Assigned task: Output each record below exactly. No images go in the copy.

Records for this exercise:
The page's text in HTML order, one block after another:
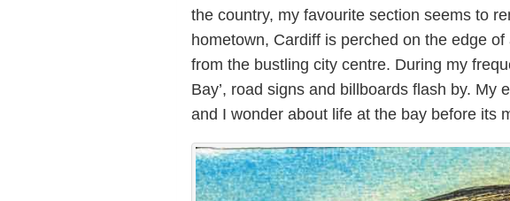
the country, my favourite section seems to
hometown, Cardiff is perched on the edge
from the bustling city centre. During my
Bay’, road signs and billboards flash by. My
and I wonder about life at the bay before its
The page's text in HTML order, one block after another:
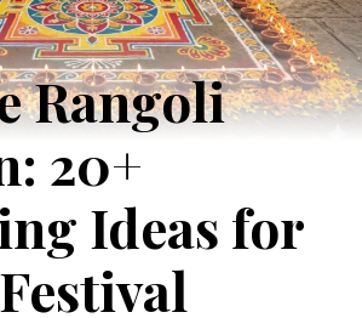
Rangoli
20+
Ideas for
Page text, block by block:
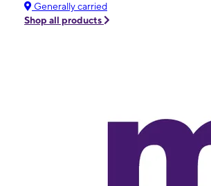
Generally carried
Shop all products
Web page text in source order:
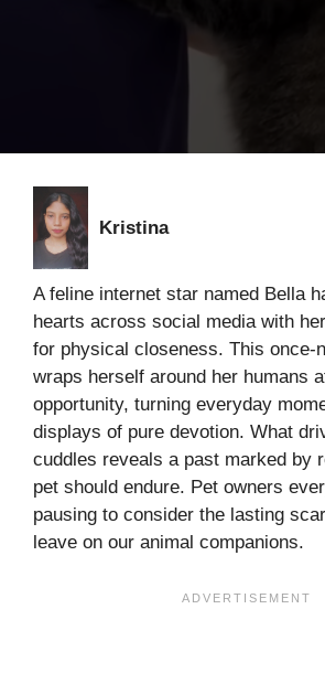
Kristina
A feline internet star named Bella
hearts across social media with
for physical closeness. This once-
wraps herself around her humans
opportunity, turning everyday
displays of pure devotion. What
cuddles reveals a past marked by
pet should endure. Pet owners
pausing to consider the lasting
leave on our animal companions.
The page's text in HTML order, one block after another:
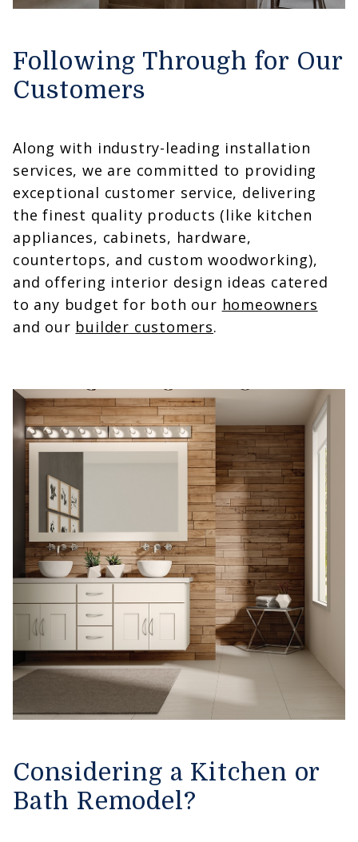
Following Through for Our
Customers
Along with industry-leading installation
services, we are committed to providing
exceptional customer service, delivering
the finest quality products (like kitchen
appliances, cabinets, hardware,
countertops, and custom woodworking),
and offering interior design ideas catered
to any budget for both our homeowners
and our builder customers.
Considering a Kitchen or
Bath Remodel?
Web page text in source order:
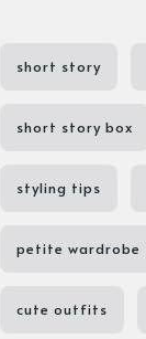
short story
short story box
styling tips
petite wardrobe
cute outfits
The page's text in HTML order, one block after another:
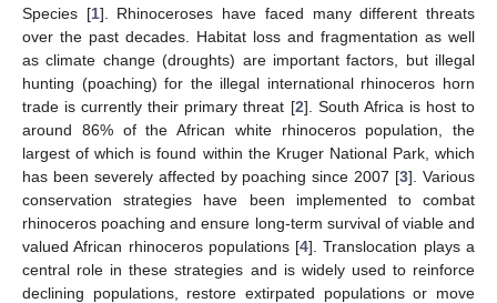
Species [1]. Rhinoceroses have faced many different threats
over the past decades. Habitat loss and fragmentation as well
as climate change (droughts) are important factors, but illegal
hunting (poaching) for the illegal international rhinoceros horn
trade is currently their primary threat [2]. South Africa is host to
around 86% of the African white rhinoceros population, the
largest of which is found within the Kruger National Park, which
has been severely affected by poaching since 2007 [3]. Various
conservation strategies have been implemented to combat
rhinoceros poaching and ensure long-term survival of viable and
valued African rhinoceros populations [4]. Translocation plays a
central role in these strategies and is widely used to reinforce
declining populations, restore extirpated populations or move
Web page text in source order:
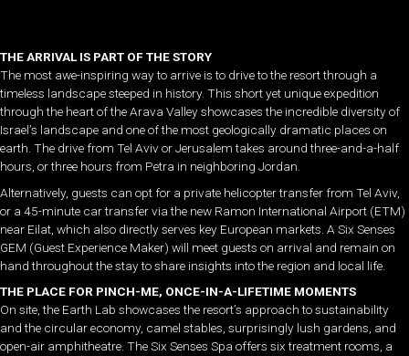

Solution to the exercise:
The page's text in HTML order, one block after another:
the country, my favourite section seems to
hometown, Cardiff is perched on the edge
from the bustling city centre. During my
Bay’, road signs and billboards flash by. My
and I wonder about life at the bay before its
The page's text in HTML order, one block after another:
Rangoli
20+
Ideas for
Page text, block by block:
Generally carried
Shop all products
Web page text in source order:
Kristina
A feline internet star named Bella
hearts across social media with
for physical closeness. This once-
wraps herself around her humans
opportunity, turning everyday
displays of pure devotion. What
cuddles reveals a past marked by
pet should endure. Pet owners
pausing to consider the lasting
leave on our animal companions.
The page's text in HTML order, one block after another:
Following Through for Our
Customers
Along with industry-leading installation
services, we are committed to providing
exceptional customer service, delivering
the finest quality products (like kitchen
appliances, cabinets, hardware,
countertops, and custom woodworking),
and offering interior design ideas catered
to any budget for both our homeowners
and our builder customers.
Considering a Kitchen or
Bath Remodel?
Web page text in source order:
short story
short story box
styling tips
petite wardrobe
cute outfits
The page's text in HTML order, one block after another:
Species [1]. Rhinoceroses have faced many different threats
over the past decades. Habitat loss and fragmentation as well
as climate change (droughts) are important factors, but illegal
hunting (poaching) for the illegal international rhinoceros horn
trade is currently their primary threat [2]. South Africa is host to
around 86% of the African white rhinoceros population, the
largest of which is found within the Kruger National Park, which
has been severely affected by poaching since 2007 [3]. Various
conservation strategies have been implemented to combat
rhinoceros poaching and ensure long-term survival of viable and
valued African rhinoceros populations [4]. Translocation plays a
central role in these strategies and is widely used to reinforce
declining populations, restore extirpated populations or move
Web page text in source order:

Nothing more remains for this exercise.